If "The Impossible" moves viewers to do anything, it may be to upgrade their life insurance policy to cover injuries due to tsunami. Following a wealthy family who encounter undeniable hardship, they are also blessed with the kind of luck and good fortune that only happens in the movies (or to people who can afford it). Except as director Juan Antonio Bayona takes great pains to tell us, this is Based On A True Story (with the words "true story" then left to linger on their own before the movie begins). While that may (almost) forgive some of the more happenstance developments in the film, it doesn't excuse the overbearing emotion and narrow focus of this overwrought picture.
We are introduced to the Bennetts as they land in Thailand and settle into a fancypants and very expensive resort hotel for Christmas. They didn't get the third floor room with a sea view they reserved (bummer) but instead get upgraded to a much nicer beachside villa (membership has its privileges we guess). We get a few little character details — father Henry (Ewan McGregor) is a worrier who might be losing his job, while his eldest son Lucas (Tom Holland) is an aloof pre-teen with no time for his little brothers — but all that is forgotten once disaster strikes.
And indeed, the tsunami sequence is both technically accomplished and truly terrifying to watch. Bayona has definitely done his research, with the biggest danger not just the water itself, but power of the tide and the debris that flies along with it, making survival not just about making sure you're still able to breathe, but that you're not fatally struck by any number of objects being carried in the surge. The Bennetts are essentially split, with Henry and the two smallest children Simon (Oaklee Pendergast) and Thomas (Samuel Joslin) off in one direction, while Lucas and his mother Maria (Naomi Watts) spun off in another.
If there is an Oscar for moaning in pain, Watts will certainly be a lock. A good portion of the first 40 minutes of the film are dedicated to Maria either screaming for her son, or being in total agony as she nurses a leg that has been severely punctured by a tree branch. As she hobbles along, Lucas takes on the leadership role of sorts, and the duo take a stray Swedish child, Daniel (John Sundberg), with them as well. Taking refuge in a tree, they are eventually spotted by some locals who get the injured and increasingly weak Maria onto a truck, and bring everyone to a nearby hospital that is teeming with various victims of the tsunami. Lucas understably stays doggedly by Maria's side, but is encouraged by his mother to look after others who need assistance as well, and he begins to spend his time helping people who are looking for their loved ones in the hospital.
The second half of "The Impossible" switches focus to Henry, who has managed to find Simon and Thomas, and remains in the vicinity of the resort. But after days of searching for Maria and Lucas, he puts Simon and Thomas on a truck to safety, while he stays behind to find his wife and son. He teams up with another man searching for his family (Dominic Power) and together they begin to hit every shelter and hospital they can, in the hopes of locating their children and spouses.
It's hard to describe just how manipulative and over-the-top Bayona's picture tends to be, but it's safe to say there isn't an emotional beat that the director doesn't sledgehammer just once. At least half a dozen times, one member or another of the Bennett family vulnerably says "I'm scared" or "I'm scared too." Moments of uplift or heartbreak are not just punctuated by Fernando Velázquez's score, but drowned in it, while the screenplay trades in the kind of heart-tugging sentiment that this real life tragedy doesn't deserve. From the opening moments of film which features a black screen and the omnious roar of waves, to the very last frames that swell with strings as the Bennetts look down on the destruction they've survived, Bayona doesn't seem to trust the audience to understand the magnitude of the tsunami on their own.

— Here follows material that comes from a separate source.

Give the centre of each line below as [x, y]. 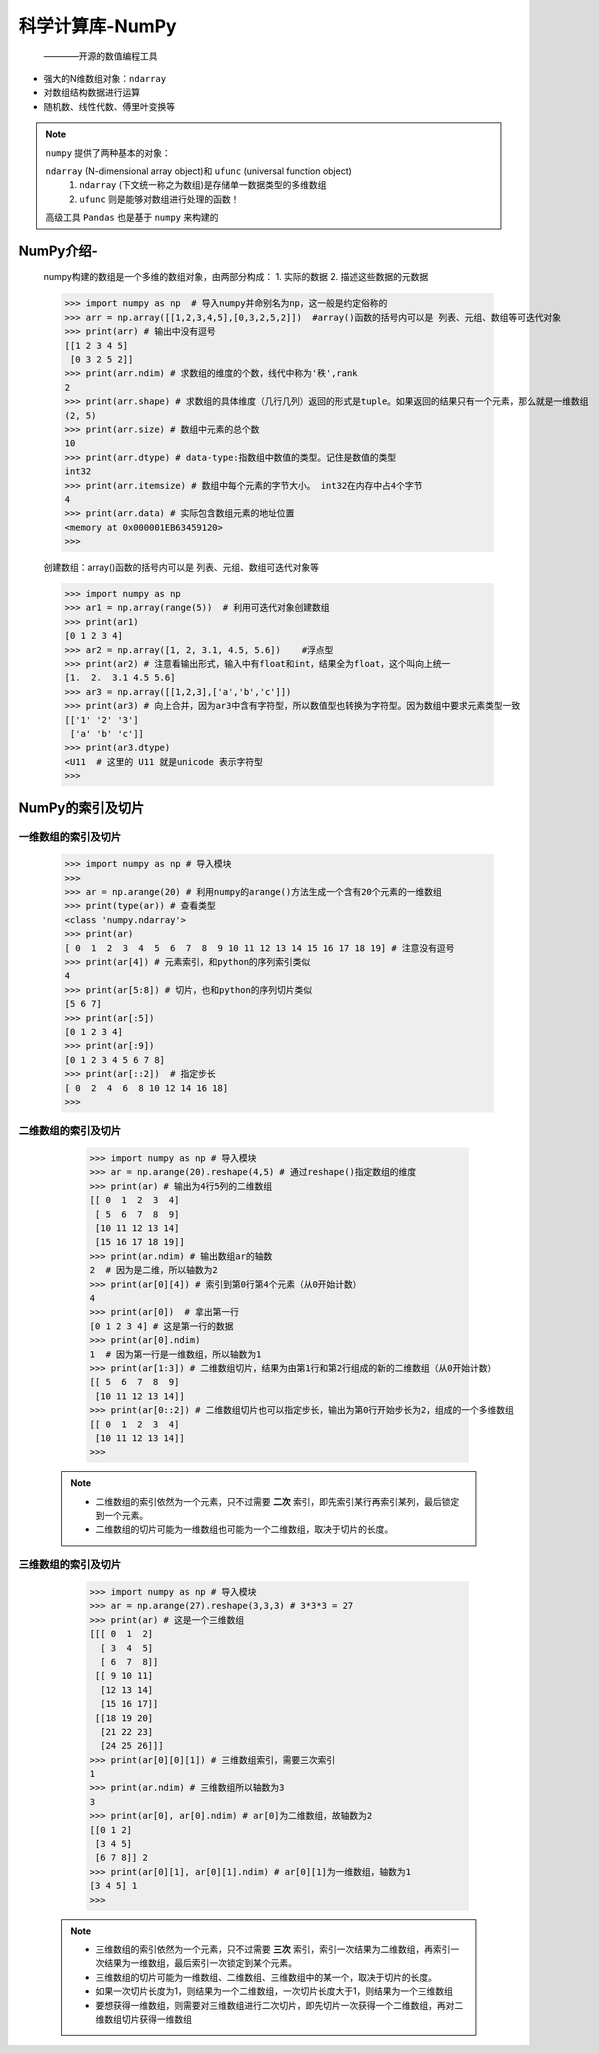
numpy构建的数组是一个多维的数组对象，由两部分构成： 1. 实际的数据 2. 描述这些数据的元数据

While some have questioned turning the Spanish family of the true story into Brits in the film, we understand that the particulars of film financing probably makes it easier to get money for a movie if it stars Naomi Watts and Ewan McGregor. But it's not comprehensible that the filmmakers have mostly left brown faces in the background, except for one nurse who happens to get a few significant lines. Even the folks Maria and Henry bump into along the way tend to mostly be white. For a tragedy that hit the residents of Indonesia, Sri Lanka, India and Thailand hardest, it's a bit baffling that any screen time isn't given to displaying how citizens who don't have insurance plans or comfortable homes in foreign countries to fall back on are left to survive. Perhaps that's a different movie entirely, but to not even acknowledge it is a serious oversight that hampers the picture.
There is another version of "The Impossible," a much more subtle one, that can tell the story of the Bennetts while also expanding the scope to chronicle the wide ranging and long lasting devastation the tsunami left in its wake. This isn't it, obviously. But unfortunately, even viewed as a straightforward tale of survival, "The Impossible" strikes an insincere tone, one that doesn't let the obviously powerful moments stand on their own, but instead follows the beautiful Hollywood stars to safety, while the real story is left on the ground. [D+]
This is a reprint of our review from TIFF.